Why get a second opinion on stem cell therapy
Stem cell therapy is one of the most genuinely promising areas in modern medicine — and, at the same time, one of the most heavily marketed, with international clinics that range from outstanding to outright unsafe. The same patient can walk away from three different consultations with three different stories: one clinic saying surgery is the only path, a second telling them "we can fix anything with cells," and a third quoting a five-figure protocol that's hard to verify. A second opinion exists precisely to interrupt that pattern with a careful, named, written assessment that you can hold in your hand.
There are three reasons patients book a second opinion with us. The first is to avoid bad clinics — to have a licensed physician look at a quote, a protocol, or a website and tell them, honestly, whether what they are being sold is even biologically plausible. The second is to confirm candidacy — whether their specific diagnosis and imaging actually suggest a meaningful response to mesenchymal stem cells, exosomes, PRP, or one of the orthobiologic combinations we use. The third is to explore options — surgical vs. non-surgical, biologic vs. pharmacologic, or simply a less aggressive starting point that respects the principle of "first do no harm."
We built this evaluation as our primary way of meeting new international patients because, in our experience, no other format establishes trust as quickly. A 15-minute video call with a physician — not a sales representative — is a real medical conversation. You bring the facts of your case, we bring the clinical experience, and at the end you walk away with a clear, written answer about whether we believe regenerative medicine is appropriate for you.
Learn about our stem cell therapy program · Schedule the free evaluation
What we review in your second-opinion evaluation
A meaningful second opinion is only as good as the inputs. The more accurate, complete and recent the information you share, the more useful our recommendation will be. None of these items is strictly required — patients arrive with very different amounts of paperwork — but the more we can review beforehand, the more time the live call spends on you and the less on basic intake.

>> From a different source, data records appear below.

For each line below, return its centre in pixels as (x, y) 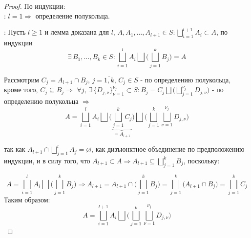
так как (15, 149)
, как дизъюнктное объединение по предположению (168, 149)
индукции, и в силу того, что (47, 160)
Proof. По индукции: (35, 6)
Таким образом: (27, 199)
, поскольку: (201, 160)
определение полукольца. (73, 15)
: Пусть (15, 32)
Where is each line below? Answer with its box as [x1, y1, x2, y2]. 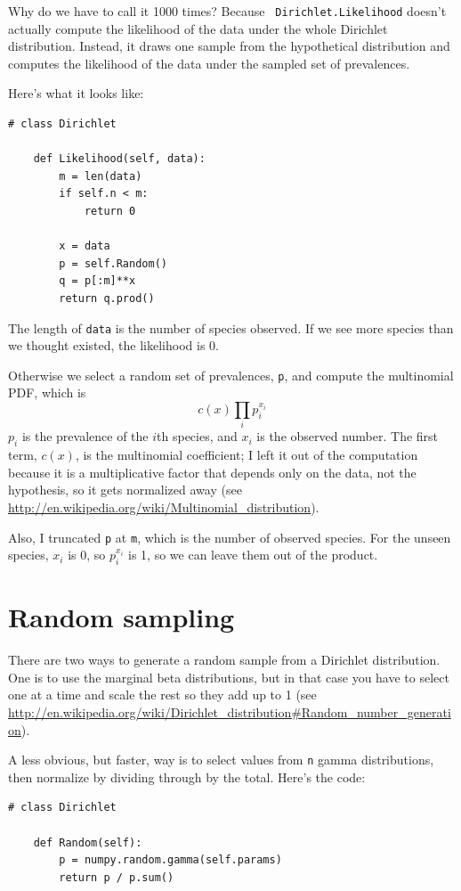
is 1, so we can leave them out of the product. [128, 545, 378, 564]
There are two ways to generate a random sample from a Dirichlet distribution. [8, 650, 441, 669]
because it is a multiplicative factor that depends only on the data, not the [8, 462, 417, 481]
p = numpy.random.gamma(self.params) [59, 854, 282, 867]
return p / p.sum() [59, 871, 174, 884]
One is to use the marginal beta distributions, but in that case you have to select [8, 667, 449, 686]
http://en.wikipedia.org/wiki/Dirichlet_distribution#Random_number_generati [8, 702, 451, 721]
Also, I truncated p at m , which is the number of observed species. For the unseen [8, 527, 451, 546]
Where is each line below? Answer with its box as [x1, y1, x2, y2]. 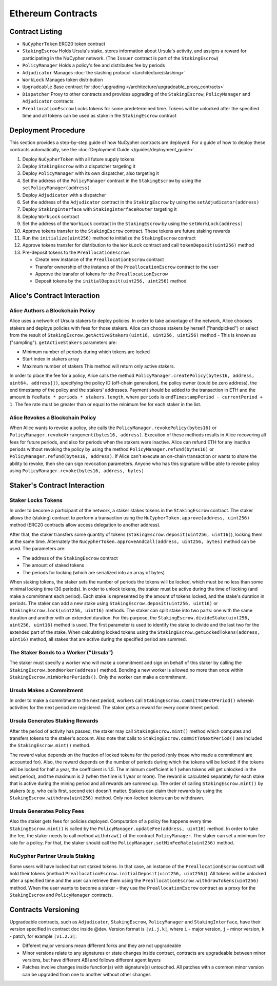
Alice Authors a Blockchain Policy [9, 307, 95, 314]
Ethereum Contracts [9, 8, 97, 19]
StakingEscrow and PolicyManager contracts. [9, 892, 113, 898]
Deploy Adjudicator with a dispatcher [22, 192, 106, 198]
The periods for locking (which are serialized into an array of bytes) [22, 569, 165, 575]
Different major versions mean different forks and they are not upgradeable [22, 942, 182, 949]
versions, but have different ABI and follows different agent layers [22, 957, 161, 963]
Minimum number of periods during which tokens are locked [22, 349, 150, 355]
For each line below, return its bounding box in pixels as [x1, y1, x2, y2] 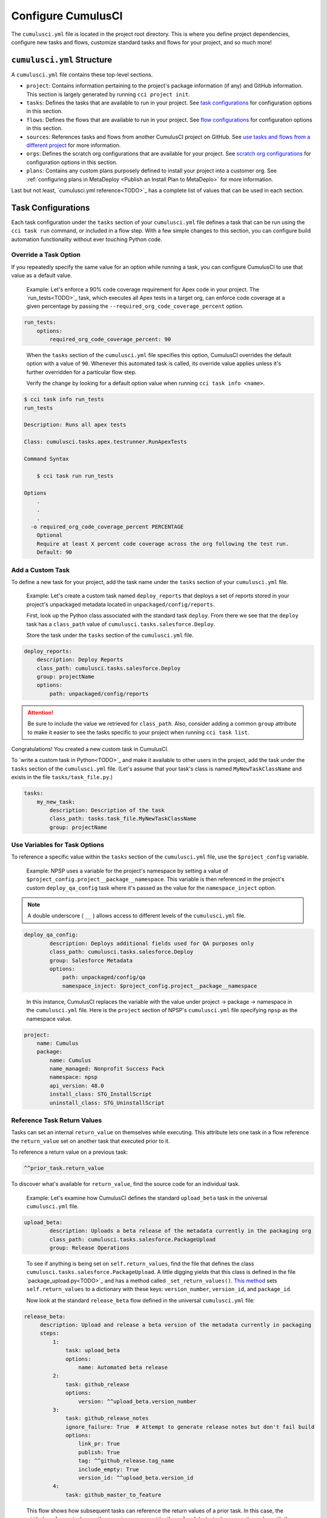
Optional [36, 532, 63, 539]
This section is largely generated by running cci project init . [26, 90, 190, 98]
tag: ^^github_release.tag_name [78, 1457, 174, 1465]
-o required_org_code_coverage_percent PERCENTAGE [30, 523, 184, 531]
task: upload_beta [65, 1347, 121, 1354]
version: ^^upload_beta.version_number [78, 1398, 197, 1405]
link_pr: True [78, 1440, 121, 1448]
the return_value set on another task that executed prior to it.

- Your current diagnosis. Whatever diagnosis you have received from a primary physician, specialist, or another clinic. We want both the formal name (e.g. "grade III chondromalacia patellae," "L4–L5 disc protrusion with right radiculopathy," "androgenetic alopecia, Norwood stage IV") and the clinical context: how it was diagnosed, when, by whom, and what the treating physician recommended.
- Imaging and laboratory results. MRIs, CT scans, X-rays, ultrasounds, blood panels, hormone panels, autoimmune markers — whatever is relevant to the condition. Imaging is especially valuable for orthopedic and spine cases because it tells us almost everything we need to know about whether a biologic is likely to help.
- Your current treatment plan. Medications, physical therapy, injections received elsewhere, surgical recommendations, supplements, lifestyle interventions, and anything you've already tried with or without success. We need to understand what has and has not worked before recommending a new direction.
- Previous stem cell or biologic quotes. If another clinic has sent you a proposal, please share it. We will review the protocol (cell type, dosage, route of administration, supplying laboratory, sessions, total cost) and tell you whether it is plausible, what it leaves unsaid, and how it compares to evidence-based practice.
- Your goals and constraints. What outcome would make this worthwhile to you — return to a specific activity, reduce pain by a specific amount, taper off a medication, regrow hair, recover from a chronic illness? And what are your real-world constraints — travel, recovery time, budget? An honest goals conversation is the difference between a useful plan and an unrealistic one.
Who should consider a stem cell therapy second opinion
If any of the following situations describe your case, a free second-opinion call with our medical team is probably worth your time. You don't need to have decided anything — most patients we speak with are still gathering information.
- You've been told you "need surgery". Surgical recommendations should always be examined in context. Many patients are told they need a knee replacement, a spinal fusion, or a rotator cuff repair when the imaging and clinical picture also fit a biologic, conservative, or staged approach. A second opinion clarifies whether surgery is truly the best option or simply the one that was offered first.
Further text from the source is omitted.